En conséquence, la cour réforme le jugement sur cette question également.

Intérêt de la décision

Le jugement rendu par le Tribunal du travail de Liège (division Huy) (Trib. trav. Liège, div. Huy, 8 octobre 2018, R.G. 17/318/A) a été précédemment commenté.

Le tribunal avait retenu, sur la base de la lettre de licenciement et du C4, qu’il y avait absence de communication des motifs en réponse à la demande formulée.

Pour la protection de maternité, le jugement avait renvoyé à un arrêt de la Cour du travail de Bruxelles (C. trav. Bruxelles, 28 juin 2011, R.G. 2010/AB/819), qui avait balisé les obligations de preuve dans le chef de l’employeur : celui-ci doit établir (i) l’existence de faits objectifs qui montrent que le licenciement intervient pour des motifs étrangers, (ii) la sincérité de ceux-ci et (iii) le lien de causalité entre ces faits étrangers et le licenciement.

Le tribunal avait considéré, à partir des éléments de fait qui lui étaient soumis, que rien ne venait confirmer la thèse de l’employeur. Il avait retenu également que l’intéressée n’avait pas été invitée à prester un préavis et que l’employeur n’établissait pas que le licenciement serait ainsi uniquement lié à des raisons économiques, les difficultés de l’entreprise existant déjà au moment de l’engagement.

La cour a été d’avis contraire, puisqu’elle a à la fois validé l’engagement d’une nouvelle employée à temps plein et considéré que les motifs économiques invoqués à l’appui du licenciement étaient établis du fait de la diminution du chiffre d’affaires, et ce de façon importante d’année en année.

L’arrêt porte encore sur un point particulier, étant de déterminer, au niveau du contrôle judiciaire, si l’employeur a fait « le bon choix » entre deux personnes, lorsque la nécessité est avérée de procéder à un licenciement. L’employeur a ici retenu comme critères d’une part l’ancienneté et d’autre part la situation familiale de la travailleuse.

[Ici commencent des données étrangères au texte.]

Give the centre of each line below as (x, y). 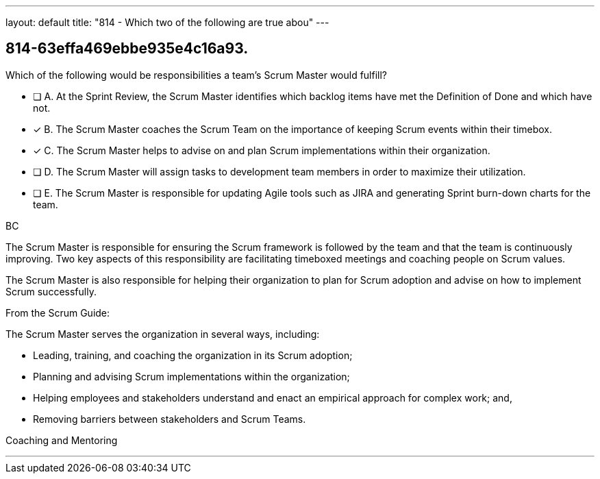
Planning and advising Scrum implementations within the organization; (191, 376)
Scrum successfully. (51, 291)
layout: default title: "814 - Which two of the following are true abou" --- (167, 22)
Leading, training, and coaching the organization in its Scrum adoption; (193, 355)
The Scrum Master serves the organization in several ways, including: (163, 334)
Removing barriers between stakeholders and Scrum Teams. (170, 419)
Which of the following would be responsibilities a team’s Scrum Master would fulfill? (197, 75)
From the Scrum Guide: (58, 312)
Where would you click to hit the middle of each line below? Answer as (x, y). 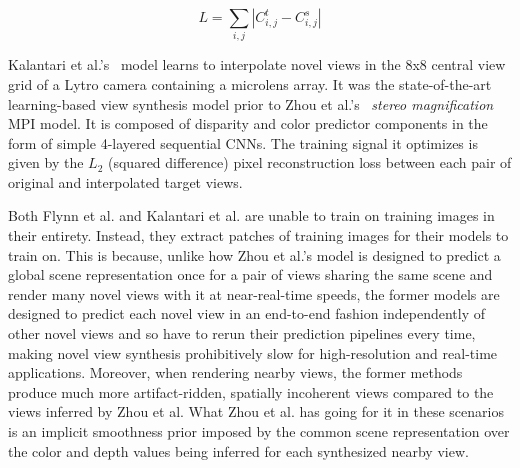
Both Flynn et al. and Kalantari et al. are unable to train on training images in (251, 215)
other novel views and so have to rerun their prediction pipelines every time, (242, 333)
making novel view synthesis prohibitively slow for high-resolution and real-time (253, 352)
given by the (46, 162)
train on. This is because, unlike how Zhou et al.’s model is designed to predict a (254, 254)
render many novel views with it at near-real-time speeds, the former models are (254, 293)
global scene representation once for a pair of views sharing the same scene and (250, 274)
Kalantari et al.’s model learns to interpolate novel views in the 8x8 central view (257, 64)
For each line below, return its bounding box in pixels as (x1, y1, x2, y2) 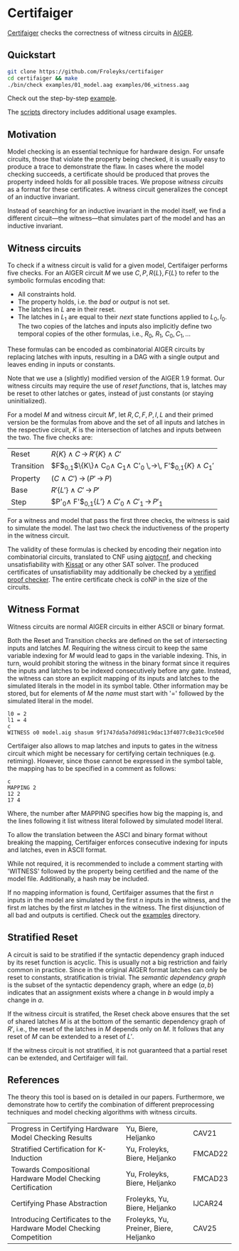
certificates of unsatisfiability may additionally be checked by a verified (7, 568, 216, 576)
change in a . (7, 996, 44, 1004)
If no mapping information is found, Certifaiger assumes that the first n (7, 888, 214, 897)
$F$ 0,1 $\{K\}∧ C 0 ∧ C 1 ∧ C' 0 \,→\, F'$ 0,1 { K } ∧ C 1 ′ (51, 460, 215, 472)
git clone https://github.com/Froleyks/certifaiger (7, 68, 164, 75)
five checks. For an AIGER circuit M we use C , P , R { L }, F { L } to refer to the (7, 269, 219, 277)
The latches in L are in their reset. (17, 305, 116, 314)
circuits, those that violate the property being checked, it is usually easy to (7, 155, 225, 164)
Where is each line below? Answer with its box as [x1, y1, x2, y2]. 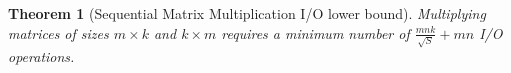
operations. [8, 46, 75, 67]
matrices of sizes [8, 22, 109, 43]
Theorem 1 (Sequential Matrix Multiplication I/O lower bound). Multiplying [8, 3, 486, 23]
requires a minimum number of [221, 22, 410, 43]
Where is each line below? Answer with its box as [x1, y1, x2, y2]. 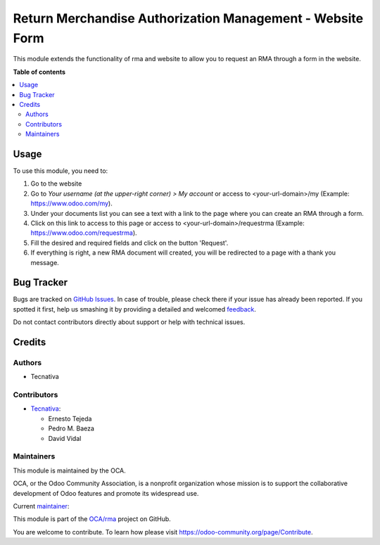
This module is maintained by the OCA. [13, 466, 126, 475]
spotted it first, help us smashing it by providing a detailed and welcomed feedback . [13, 304, 257, 313]
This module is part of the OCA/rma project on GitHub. [13, 515, 172, 523]
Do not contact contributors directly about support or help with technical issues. [13, 318, 246, 326]
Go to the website [30, 179, 82, 188]
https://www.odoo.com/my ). [30, 199, 113, 207]
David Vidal [48, 434, 82, 442]
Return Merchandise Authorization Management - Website [13, 11, 364, 26]
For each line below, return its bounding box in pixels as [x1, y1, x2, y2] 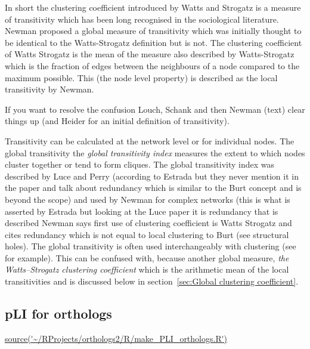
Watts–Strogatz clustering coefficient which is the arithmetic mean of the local [5, 263, 289, 276]
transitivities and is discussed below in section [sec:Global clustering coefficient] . [5, 275, 299, 288]
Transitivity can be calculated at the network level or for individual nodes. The [5, 134, 294, 147]
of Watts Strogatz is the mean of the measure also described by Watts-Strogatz [5, 48, 294, 60]
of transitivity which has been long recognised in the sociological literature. [5, 13, 279, 25]
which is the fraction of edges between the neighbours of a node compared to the [5, 59, 300, 72]
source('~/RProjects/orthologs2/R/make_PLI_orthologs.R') [5, 332, 228, 344]
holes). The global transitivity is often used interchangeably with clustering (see [5, 240, 296, 252]
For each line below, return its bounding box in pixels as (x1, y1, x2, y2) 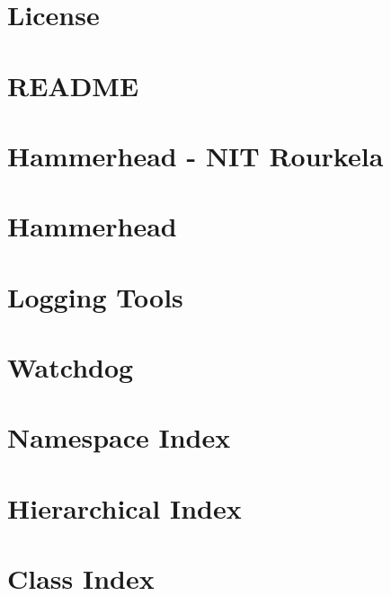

L’on soulignera à cet égard que, dans le cadre du contrôle judiciaire exercé au sens de l’ancien article 63 de la loi du 3 juillet 1978, la position des juridictions sur cette dernière question était de vérifier essentiellement que le choix de l’employeur n’avait pas été arbitraire, cette absence d’arbitraire étant en général retenue dès lors que des critères objectifs étaient avancés – comme en l’espèce.